TABLE I. DATA FROM POLAROGRAMS OF LEAD PLATING SOLUTIONS OF VARIOUS CONCENTRATIONS*
Conc. of Lead, oz/gal
Diffusion in current in microamperes**
Diffusion current, Microamps per oz/gal**
0
...
...
4
1.09
0.273
8
2.15
0.269
12
3.25
0.271
16
4.32
0.270
20
5.39
0.270
24
6.47
0.270
28
7.57
0.270
Avg. 0.270 ± 0.007
*Lead plating solutions of various concentrations of lead ion in 2M potassium nitrate and gelatin as directed by the procedure in the text. Air removed from the solutions with nitrogen. t = 3.80 sec., m2/3t1/6 = 2.30 mg2/3sec-1/2. Diffusion currents measured at a potential of -0.703 volt with respect to a stationary mercury pool.
**Corrected.

REAGENTS AND APPARATUS
2M Potassium nitrate solution
Gelatin 1 per cent solution
Mercury, triple distilled, for the mercury pool and the dropping electrode
Sargent manual polarograph, Model 3

PROCEDURE
Calibration
A calibration chart was constructed by measuring the diffusion current of several lead plating solutions prepared in the laboratory from analytical reagents This calibration chart is, of course, valid only for the particular instrument and electrode with which it was prepared; if for any reason it becomes necessary to replace the capillary, then the curve must be redetermined.

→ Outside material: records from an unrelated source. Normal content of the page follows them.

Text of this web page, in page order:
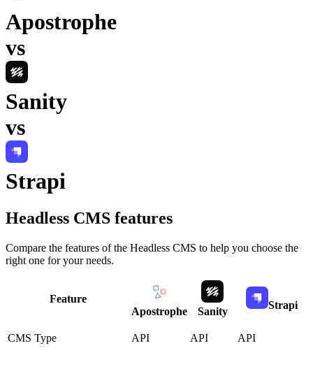
Apostrophe
vs
Sanity
vs
Strapi
Headless CMS features
Compare the features of the Headless CMS to help you choose the
right one for your needs.
Feature
Apostrophe
Sanity
Strapi
CMS Type API API API
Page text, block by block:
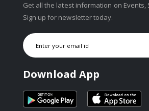
Get all the latest information on Events,
Sign up for newsletter today.
Download App

Even if no such replacement is necessary, it is advisable to make regular determinations on standard solutions to determine whether the characteristics of the instrument have varied with time. This is especially important as regards the sensitivity of the galvanometer. The data obtained from these polarograms, and the diffusion current constants calculated therefrom, are shown in Table I. The data from Table I are shown plotted in graph form in Fig. 2.

Lead Plating Solution
Pipette 1.0 ml of sample into a 500 ml volumetric flask. Add 4 ml of a 1 per cent solution of gelatin and dilute with water to the mark. Pipette 5.0 ml of this solution into the polarographic cell and add 5.0 ml of 2M potassium nitrate. Record the polarogram between—0.50 and —1.00 volts, applying a bridge potential of 1.0 volt.

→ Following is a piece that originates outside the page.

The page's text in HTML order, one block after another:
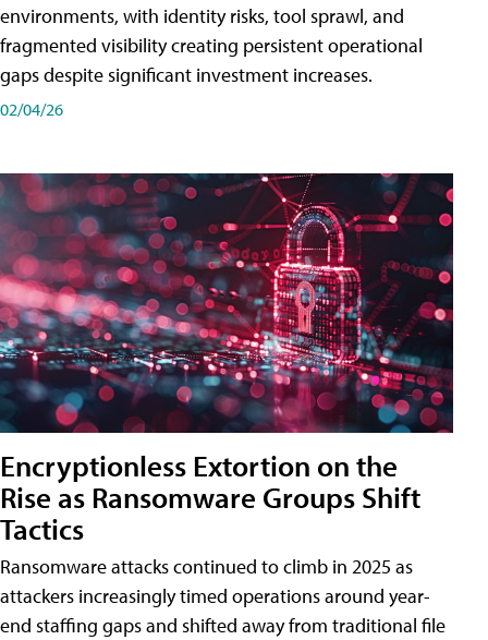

TABLE II. RESULTS OF ANALYSES OF LEAD SOLUTIONS*

Solution No. Amount Added Volumetric Method Polarographic Method
1 27.2 27.1 27.1
2 25.7 25.6 25.4
3 20.8 20.7 20.9
4 25.0 24.8 24.9
5 23.5 23.5 23.3
*Concentration of lead expressed in oz/gal.

RESULTS AND DISCUSSION
Table II shows the agreement obtained between the polarographic and gravimetric methods for the analysis of lead in some plating solutions. The figures show that the method gives results in agreement with the gravimetric values to within less than 2 per cent in the range of concentrations studied. Such accuracy is perfectly adequate for the purpose of routine control of the lead plating baths.

LITERATURE CITED
Kolthoff and Lingane, “Polarography”, Interscience Publishers, Inc.